Would love and appreciate any and all feedback! What am I doing wrong and what can be improved???

If you have questions, let me know. I’m planning to make this a blog post after getting feedback here.

Thanks - wg


I’m impressed :slight_smile:

When I was reading through last night, I was totally puzzled by how a vocabulary or a map that numericalizes texts would get built.

After looking at your code and how you created trn_docs_pp by calling Tokenizer.proc_all, you might still be able to use torchtext:

from torchtext import data
TEXT = data.Field()
TEXT.build_vocab(trn_docs_pp, val_docs_pp)

I might be using it wrong, but a quick sanity check seems to return what I would expect:

And I was thinking maybe we can send something like above nums to LanguageModelLoader constructor?

By the way, I stole this line text = sum(trn_docs_pp, []) from and still can’t figure out why it flattens the list… Kind of a neat trick :blush:


Nice insight there @hiromi.

Looks like torchtext can still be helpful in building the vocab in fastai.text. Will be interesting to see how Jeremy sets things up.

It’s designed to work without torchtext. I’ll starting working on a notebook now :slight_smile:


If you want to try to figure it out and summarize your best understanding, I’d be happy to fill in any missing pieces for you. :slight_smile: If you’re not familiar with the CS concept of ‘reduce’ you may want to google that…


Here is my understanding in gist :slight_smile:


Nice Explanation…

1 Like

Can someone recommend from where to start studying NLP?
Preferably from notebooks

As promised, here’s a notebook showing how to use fastai.text without torchtext.

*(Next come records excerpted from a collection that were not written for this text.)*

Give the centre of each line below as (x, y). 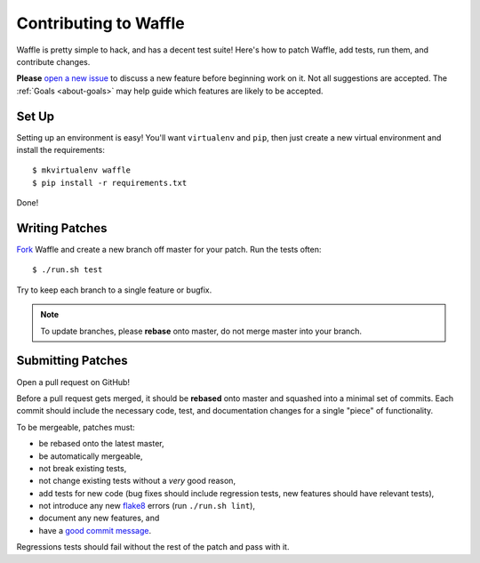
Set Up (36, 116)
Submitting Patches (72, 361)
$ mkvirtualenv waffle (82, 170)
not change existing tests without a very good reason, (137, 481)
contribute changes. (53, 61)
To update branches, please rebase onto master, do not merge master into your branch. (201, 331)
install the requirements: (61, 150)
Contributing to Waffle (101, 23)

Looks like you didn’t need me after all :slight_smile:

FYI this is called a “fold” or “reduce” operation. You can learn more about them, including why you need to specify the initial [] starting point, here:


I have a great teacher :slight_smile:

Thank you for the reference and the notebook! Now the mystery of “what would Jeremy do” with fastai.text has been solved :tada:


Going through gist and I have a few questions:

  1. Why are you making all the labels = 0 in the training/validation dataframes for the language model dataset? Given that these are ignored in language modeling, I don’t understand why we don’t just use the labels as is.

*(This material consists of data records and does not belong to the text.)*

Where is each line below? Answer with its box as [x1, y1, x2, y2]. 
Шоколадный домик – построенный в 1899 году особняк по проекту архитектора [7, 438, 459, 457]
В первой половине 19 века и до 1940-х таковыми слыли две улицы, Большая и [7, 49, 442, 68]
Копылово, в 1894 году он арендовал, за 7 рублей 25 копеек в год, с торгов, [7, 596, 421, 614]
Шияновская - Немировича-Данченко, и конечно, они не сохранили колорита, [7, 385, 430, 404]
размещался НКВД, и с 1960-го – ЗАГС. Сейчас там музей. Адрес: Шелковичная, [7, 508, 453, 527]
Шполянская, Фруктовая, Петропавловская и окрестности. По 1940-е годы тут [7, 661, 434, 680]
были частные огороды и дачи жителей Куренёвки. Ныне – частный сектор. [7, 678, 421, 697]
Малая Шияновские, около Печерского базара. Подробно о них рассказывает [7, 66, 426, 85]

  2. In def get_texts(df, n_lbls=1): you add a \nxbos xfld 1 to the beginning of each document, but why? And is there a reason you don’t included an EOS tag?

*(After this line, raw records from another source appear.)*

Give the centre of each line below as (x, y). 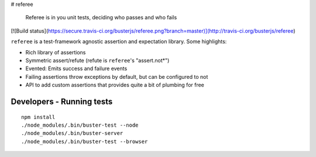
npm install (38, 117)
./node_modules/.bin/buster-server (72, 133)
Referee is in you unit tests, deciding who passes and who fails (101, 18)
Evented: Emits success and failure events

I guess Jeremy mentioned in the lesson that these tags are for signaling the network if a new text block or field has started so it can (learn to) reset its internal state.

I was also wondering about the labels = 0 step, but I also don’t have an answer. Maybe the labels are not ignored at the LM training and therefore must be set to the same value?

Best regards

I remember Jeremy mentioned it somewhere that since we do not need a dependent category variable y in the language model thus we just set them all to 0’s. Hopefully this helps :slight_smile:

1 Like